------ DATA UNDER STUDY ------
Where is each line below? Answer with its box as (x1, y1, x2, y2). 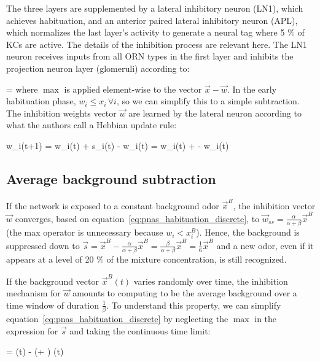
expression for (6, 324, 58, 337)
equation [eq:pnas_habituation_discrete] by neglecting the (6, 312, 228, 325)
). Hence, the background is (196, 226, 300, 239)
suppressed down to (6, 239, 80, 252)
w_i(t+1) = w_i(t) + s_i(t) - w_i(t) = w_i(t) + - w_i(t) (6, 139, 229, 152)
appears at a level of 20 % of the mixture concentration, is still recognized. (6, 253, 287, 266)
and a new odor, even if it (216, 239, 314, 252)
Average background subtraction (6, 169, 216, 188)
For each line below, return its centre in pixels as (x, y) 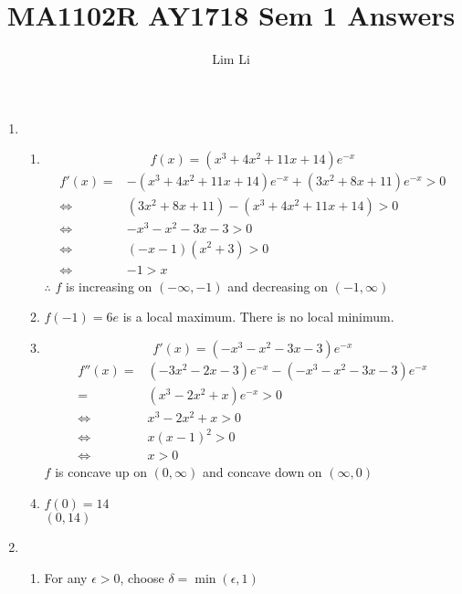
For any (66, 577)
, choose (142, 577)
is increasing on (109, 286)
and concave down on (262, 472)
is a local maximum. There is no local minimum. (258, 317)
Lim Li (231, 59)
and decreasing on (278, 286)
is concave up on (101, 472)
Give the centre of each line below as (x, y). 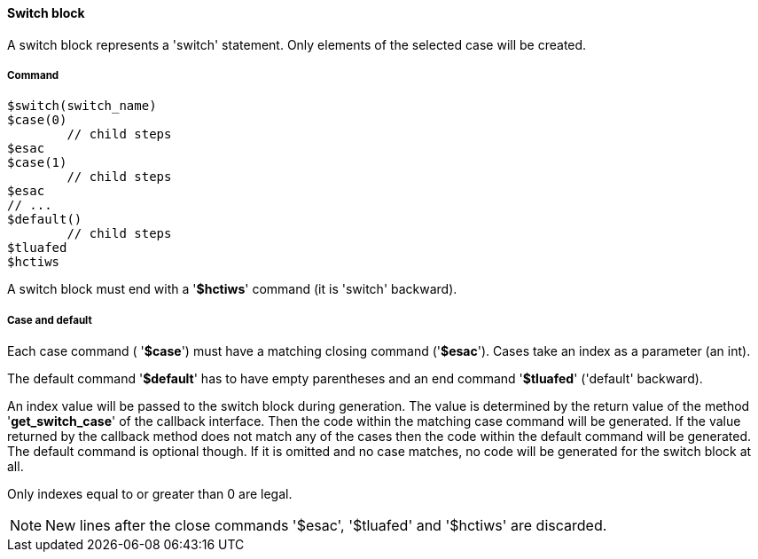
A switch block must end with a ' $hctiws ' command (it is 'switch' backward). (232, 289)
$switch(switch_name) (82, 106)
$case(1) (37, 163)
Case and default (50, 320)
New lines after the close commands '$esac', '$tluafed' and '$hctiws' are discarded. (326, 526)
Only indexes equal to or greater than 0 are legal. (150, 494)
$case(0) (37, 120)
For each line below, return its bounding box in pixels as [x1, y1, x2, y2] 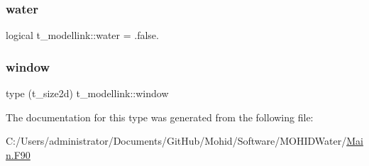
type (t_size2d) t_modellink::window [6, 86, 169, 101]
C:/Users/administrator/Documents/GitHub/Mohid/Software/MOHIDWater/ [6, 133, 347, 148]
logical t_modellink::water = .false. [6, 28, 159, 43]
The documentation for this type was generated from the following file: [6, 109, 314, 124]
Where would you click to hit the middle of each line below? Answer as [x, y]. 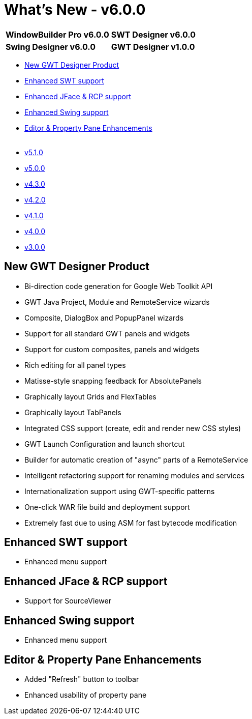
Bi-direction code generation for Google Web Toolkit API [119, 286]
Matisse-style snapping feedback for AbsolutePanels [113, 381]
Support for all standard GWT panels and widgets [107, 333]
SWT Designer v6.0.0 [153, 34]
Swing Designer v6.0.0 [51, 47]
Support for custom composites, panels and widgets [112, 349]
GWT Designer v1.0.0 [153, 47]
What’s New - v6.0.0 [75, 10]
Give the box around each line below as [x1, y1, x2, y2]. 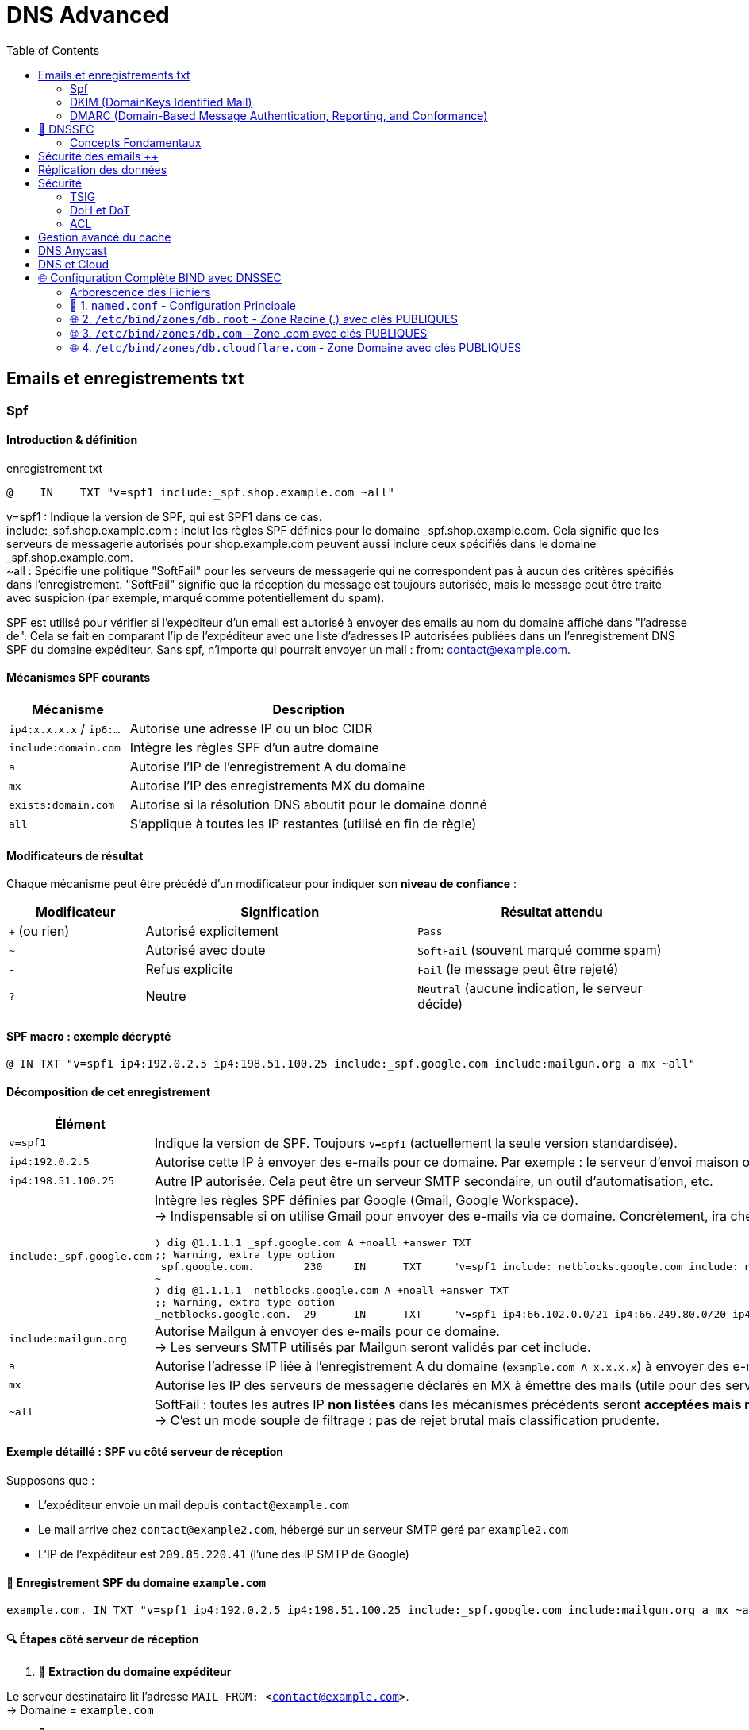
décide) [417, 996, 463, 1013]
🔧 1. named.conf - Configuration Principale [70, 298, 296, 312]
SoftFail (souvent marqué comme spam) [417, 942, 662, 959]
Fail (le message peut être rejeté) [417, 961, 619, 978]
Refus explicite [145, 961, 233, 978]
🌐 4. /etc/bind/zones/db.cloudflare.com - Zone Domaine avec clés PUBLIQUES [70, 340, 522, 354]
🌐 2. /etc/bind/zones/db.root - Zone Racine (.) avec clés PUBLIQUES [70, 311, 459, 326]
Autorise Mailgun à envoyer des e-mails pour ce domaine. [155, 1323, 500, 1339]
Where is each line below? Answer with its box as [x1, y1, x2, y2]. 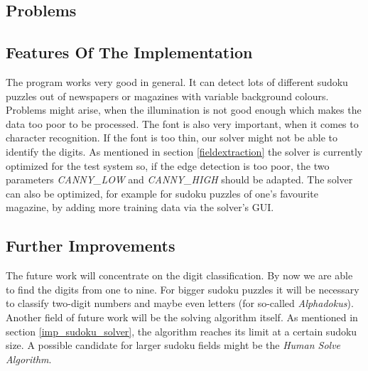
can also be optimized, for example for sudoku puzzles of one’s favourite [6, 185, 318, 200]
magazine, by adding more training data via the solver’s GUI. [6, 200, 274, 215]
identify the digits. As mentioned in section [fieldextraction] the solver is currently [6, 144, 363, 158]
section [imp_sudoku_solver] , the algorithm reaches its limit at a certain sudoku [6, 323, 357, 338]
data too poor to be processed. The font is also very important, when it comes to [6, 116, 359, 131]
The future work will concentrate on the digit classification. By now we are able [6, 268, 353, 283]
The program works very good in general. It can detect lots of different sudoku [6, 74, 348, 89]
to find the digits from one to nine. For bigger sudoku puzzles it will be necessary [6, 281, 359, 296]
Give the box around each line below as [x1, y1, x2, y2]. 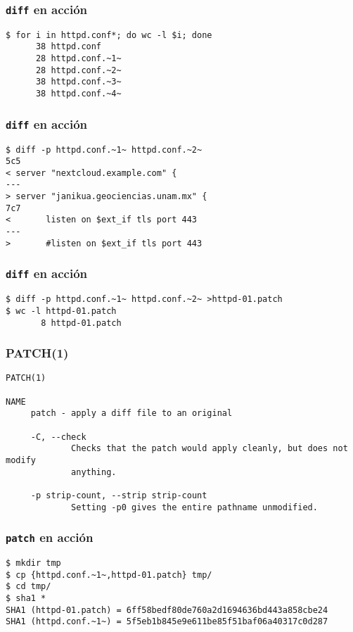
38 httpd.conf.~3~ [35, 77, 122, 87]
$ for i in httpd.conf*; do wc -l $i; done [6, 30, 212, 40]
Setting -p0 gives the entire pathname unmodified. [71, 502, 318, 512]
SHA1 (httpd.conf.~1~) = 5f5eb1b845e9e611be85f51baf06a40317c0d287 [6, 617, 328, 627]
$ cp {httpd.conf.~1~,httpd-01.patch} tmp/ [6, 569, 212, 580]
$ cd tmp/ [6, 581, 51, 592]
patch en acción [6, 529, 94, 546]
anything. [71, 467, 117, 477]
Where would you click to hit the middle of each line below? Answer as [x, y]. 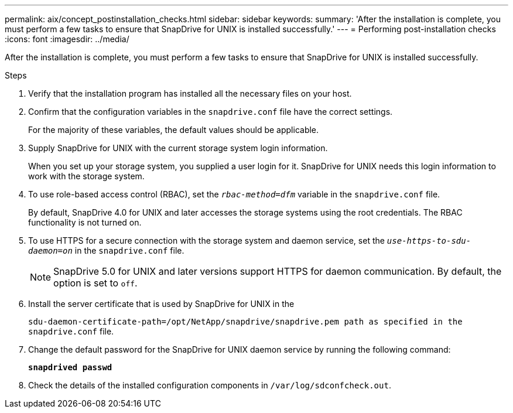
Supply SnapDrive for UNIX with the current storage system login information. [178, 148]
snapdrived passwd [70, 367]
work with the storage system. [86, 176]
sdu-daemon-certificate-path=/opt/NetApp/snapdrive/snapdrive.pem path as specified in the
------
=== ASSIGNED TASK ===
Would you give the entries above again verbatim, omitting the images they contain?

=== THE ANSWER ===
Where is each line below? Answer with its box as (x1, y1, x2, y2). 
expression for (6, 324, 58, 337)
equation [eq:pnas_habituation_discrete] by neglecting the (6, 312, 228, 325)
). Hence, the background is (196, 226, 300, 239)
suppressed down to (6, 239, 80, 252)
w_i(t+1) = w_i(t) + s_i(t) - w_i(t) = w_i(t) + - w_i(t) (6, 139, 229, 152)
appears at a level of 20 % of the mixture concentration, is still recognized. (6, 253, 287, 266)
and a new odor, even if it (216, 239, 314, 252)
Average background subtraction (6, 169, 216, 188)
For each line below, return its centre in pixels as (x, y) 
For any (66, 577)
, choose (142, 577)
is increasing on (109, 286)
and concave down on (262, 472)
is a local maximum. There is no local minimum. (258, 317)
Lim Li (231, 59)
and decreasing on (278, 286)
is concave up on (101, 472)
Give the centre of each line below as (x, y). 
A switch block must end with a ' $hctiws ' command (it is 'switch' backward). (232, 289)
$switch(switch_name) (82, 106)
$case(1) (37, 163)
Case and default (50, 320)
New lines after the close commands '$esac', '$tluafed' and '$hctiws' are discarded. (326, 526)
Only indexes equal to or greater than 0 are legal. (150, 494)
$case(0) (37, 120)
For each line below, return its bounding box in pixels as [x1, y1, x2, y2] 
type (t_size2d) t_modellink::window [6, 86, 169, 101]
C:/Users/administrator/Documents/GitHub/Mohid/Software/MOHIDWater/ [6, 133, 347, 148]
logical t_modellink::water = .false. [6, 28, 159, 43]
The documentation for this type was generated from the following file: [6, 109, 314, 124]
Where would you click to hit the middle of each line below? Answer as [x, y]. 
Bi-direction code generation for Google Web Toolkit API [119, 286]
Matisse-style snapping feedback for AbsolutePanels [113, 381]
Support for all standard GWT panels and widgets [107, 333]
SWT Designer v6.0.0 [153, 34]
Swing Designer v6.0.0 [51, 47]
Support for custom composites, panels and widgets [112, 349]
GWT Designer v1.0.0 [153, 47]
What’s New - v6.0.0 [75, 10]
Give the box around each line below as [x1, y1, x2, y2]. 
décide) [417, 996, 463, 1013]
🔧 1. named.conf - Configuration Principale [70, 298, 296, 312]
SoftFail (souvent marqué comme spam) [417, 942, 662, 959]
Fail (le message peut être rejeté) [417, 961, 619, 978]
Refus explicite [145, 961, 233, 978]
🌐 4. /etc/bind/zones/db.cloudflare.com - Zone Domaine avec clés PUBLIQUES [70, 340, 522, 354]
🌐 2. /etc/bind/zones/db.root - Zone Racine (.) avec clés PUBLIQUES [70, 311, 459, 326]
Autorise Mailgun à envoyer des e-mails pour ce domaine. [155, 1323, 500, 1339]
Where is each line below? Answer with its box as [x1, y1, x2, y2]. 
can also be optimized, for example for sudoku puzzles of one’s favourite [6, 185, 318, 200]
magazine, by adding more training data via the solver’s GUI. [6, 200, 274, 215]
identify the digits. As mentioned in section [fieldextraction] the solver is currently [6, 144, 363, 158]
section [imp_sudoku_solver] , the algorithm reaches its limit at a certain sudoku [6, 323, 357, 338]
data too poor to be processed. The font is also very important, when it comes to [6, 116, 359, 131]
The future work will concentrate on the digit classification. By now we are able [6, 268, 353, 283]
The program works very good in general. It can detect lots of different sudoku [6, 74, 348, 89]
to find the digits from one to nine. For bigger sudoku puzzles it will be necessary [6, 281, 359, 296]
Give the box around each line below as [x1, y1, x2, y2]. 
38 httpd.conf.~3~ [35, 77, 122, 87]
$ for i in httpd.conf*; do wc -l $i; done [6, 30, 212, 40]
Setting -p0 gives the entire pathname unmodified. [71, 502, 318, 512]
SHA1 (httpd.conf.~1~) = 5f5eb1b845e9e611be85f51baf06a40317c0d287 [6, 617, 328, 627]
$ cp {httpd.conf.~1~,httpd-01.patch} tmp/ [6, 569, 212, 580]
$ cd tmp/ [6, 581, 51, 592]
patch en acción [6, 529, 94, 546]
anything. [71, 467, 117, 477]
Where would you click to hit the middle of each line below? Answer as [x, y]. 
Supply SnapDrive for UNIX with the current storage system login information. [178, 148]
snapdrived passwd [70, 367]
work with the storage system. [86, 176]
sdu-daemon-certificate-path=/opt/NetApp/snapdrive/snapdrive.pem path as specified in the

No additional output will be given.